Dataset entries
● ● ● ● ● ● ●
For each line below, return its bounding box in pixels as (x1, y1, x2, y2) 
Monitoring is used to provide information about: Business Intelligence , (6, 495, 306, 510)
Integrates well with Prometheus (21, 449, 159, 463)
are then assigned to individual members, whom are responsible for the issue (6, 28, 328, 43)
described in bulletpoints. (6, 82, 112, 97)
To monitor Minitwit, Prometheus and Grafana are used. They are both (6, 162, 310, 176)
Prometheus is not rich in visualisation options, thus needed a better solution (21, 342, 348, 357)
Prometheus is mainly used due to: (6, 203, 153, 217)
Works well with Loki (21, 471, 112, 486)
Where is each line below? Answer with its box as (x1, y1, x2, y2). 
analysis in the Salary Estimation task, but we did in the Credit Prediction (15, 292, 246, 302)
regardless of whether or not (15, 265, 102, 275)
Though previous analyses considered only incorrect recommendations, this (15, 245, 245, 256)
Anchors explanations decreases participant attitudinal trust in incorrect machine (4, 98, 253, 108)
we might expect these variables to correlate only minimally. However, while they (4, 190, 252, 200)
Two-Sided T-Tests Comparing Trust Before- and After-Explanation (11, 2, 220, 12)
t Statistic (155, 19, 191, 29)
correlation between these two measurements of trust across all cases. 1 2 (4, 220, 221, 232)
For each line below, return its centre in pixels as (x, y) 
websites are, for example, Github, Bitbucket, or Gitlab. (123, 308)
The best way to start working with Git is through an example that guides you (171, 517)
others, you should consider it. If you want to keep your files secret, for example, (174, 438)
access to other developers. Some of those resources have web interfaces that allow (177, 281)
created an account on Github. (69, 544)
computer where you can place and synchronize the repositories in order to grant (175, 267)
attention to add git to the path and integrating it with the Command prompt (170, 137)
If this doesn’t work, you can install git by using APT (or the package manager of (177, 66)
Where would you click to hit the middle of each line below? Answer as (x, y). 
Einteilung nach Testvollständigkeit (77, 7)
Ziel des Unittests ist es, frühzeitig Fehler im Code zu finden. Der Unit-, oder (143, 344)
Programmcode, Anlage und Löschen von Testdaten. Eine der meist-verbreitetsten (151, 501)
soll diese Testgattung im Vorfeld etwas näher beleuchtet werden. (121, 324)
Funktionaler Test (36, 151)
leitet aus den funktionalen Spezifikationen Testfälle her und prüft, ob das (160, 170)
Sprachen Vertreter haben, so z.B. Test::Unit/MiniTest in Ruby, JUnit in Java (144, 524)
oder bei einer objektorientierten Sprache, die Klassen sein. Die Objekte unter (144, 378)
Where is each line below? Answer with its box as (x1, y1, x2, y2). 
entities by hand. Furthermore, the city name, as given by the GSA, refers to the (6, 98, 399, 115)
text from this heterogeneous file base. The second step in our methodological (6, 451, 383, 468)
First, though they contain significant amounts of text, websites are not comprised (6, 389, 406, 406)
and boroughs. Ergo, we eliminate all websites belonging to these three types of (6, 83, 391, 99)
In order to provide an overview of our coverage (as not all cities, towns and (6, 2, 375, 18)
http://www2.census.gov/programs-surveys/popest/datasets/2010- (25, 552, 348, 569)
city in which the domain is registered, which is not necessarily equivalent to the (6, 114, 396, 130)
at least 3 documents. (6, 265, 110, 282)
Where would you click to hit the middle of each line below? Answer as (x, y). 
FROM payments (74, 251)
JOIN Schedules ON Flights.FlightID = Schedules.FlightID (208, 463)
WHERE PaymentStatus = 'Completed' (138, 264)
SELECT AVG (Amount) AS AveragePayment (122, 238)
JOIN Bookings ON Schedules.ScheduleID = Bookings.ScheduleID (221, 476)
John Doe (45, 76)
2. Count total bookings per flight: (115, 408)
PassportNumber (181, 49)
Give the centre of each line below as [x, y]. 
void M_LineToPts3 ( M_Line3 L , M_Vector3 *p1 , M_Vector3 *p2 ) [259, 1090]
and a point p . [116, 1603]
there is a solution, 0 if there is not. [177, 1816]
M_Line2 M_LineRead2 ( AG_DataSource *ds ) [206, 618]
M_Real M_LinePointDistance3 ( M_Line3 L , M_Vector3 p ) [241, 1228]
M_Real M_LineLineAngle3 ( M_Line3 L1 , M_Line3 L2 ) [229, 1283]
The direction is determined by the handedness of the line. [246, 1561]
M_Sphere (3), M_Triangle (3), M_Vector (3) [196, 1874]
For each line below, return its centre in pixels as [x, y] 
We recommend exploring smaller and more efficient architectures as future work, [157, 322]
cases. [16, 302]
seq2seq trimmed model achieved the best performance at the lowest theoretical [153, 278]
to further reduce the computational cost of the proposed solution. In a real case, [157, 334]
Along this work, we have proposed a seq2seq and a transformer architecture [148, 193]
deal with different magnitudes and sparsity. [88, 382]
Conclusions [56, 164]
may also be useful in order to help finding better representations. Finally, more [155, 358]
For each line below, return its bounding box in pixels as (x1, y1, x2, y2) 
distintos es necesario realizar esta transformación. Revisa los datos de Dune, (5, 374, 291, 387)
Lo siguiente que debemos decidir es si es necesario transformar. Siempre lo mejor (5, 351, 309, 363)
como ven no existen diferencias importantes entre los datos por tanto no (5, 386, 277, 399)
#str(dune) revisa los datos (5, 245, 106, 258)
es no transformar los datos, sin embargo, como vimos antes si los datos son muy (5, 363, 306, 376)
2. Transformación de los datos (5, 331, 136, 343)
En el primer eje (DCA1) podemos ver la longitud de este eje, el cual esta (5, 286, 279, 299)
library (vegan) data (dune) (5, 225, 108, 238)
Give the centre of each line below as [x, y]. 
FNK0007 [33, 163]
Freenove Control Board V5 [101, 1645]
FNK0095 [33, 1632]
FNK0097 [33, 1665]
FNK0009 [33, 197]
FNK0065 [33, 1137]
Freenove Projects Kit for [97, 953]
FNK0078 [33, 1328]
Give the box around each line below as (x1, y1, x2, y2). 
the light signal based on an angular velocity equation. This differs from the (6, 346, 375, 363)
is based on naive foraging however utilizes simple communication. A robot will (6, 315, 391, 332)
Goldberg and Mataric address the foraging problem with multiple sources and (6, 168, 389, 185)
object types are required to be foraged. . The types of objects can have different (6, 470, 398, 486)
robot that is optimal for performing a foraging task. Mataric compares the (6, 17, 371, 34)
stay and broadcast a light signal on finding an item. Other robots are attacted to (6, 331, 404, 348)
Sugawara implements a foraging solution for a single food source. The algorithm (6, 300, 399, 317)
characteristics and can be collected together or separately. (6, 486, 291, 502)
● ● ● ● ● ● ●
To do = Transcribe the lines above between the line holding "t Statistic (155, 19, 191, 29)" and the line holding "others, you should", inclusive, exactly as they stand and with nothing added.

Response to this task =
t Statistic (155, 19, 191, 29)
correlation between these two measurements of trust across all cases. 1 2 (4, 220, 221, 232)
For each line below, return its centre in pixels as (x, y) 
websites are, for example, Github, Bitbucket, or Gitlab. (123, 308)
The best way to start working with Git is through an example that guides you (171, 517)
others, you should consider it. If you want to keep your files secret, for example, (174, 438)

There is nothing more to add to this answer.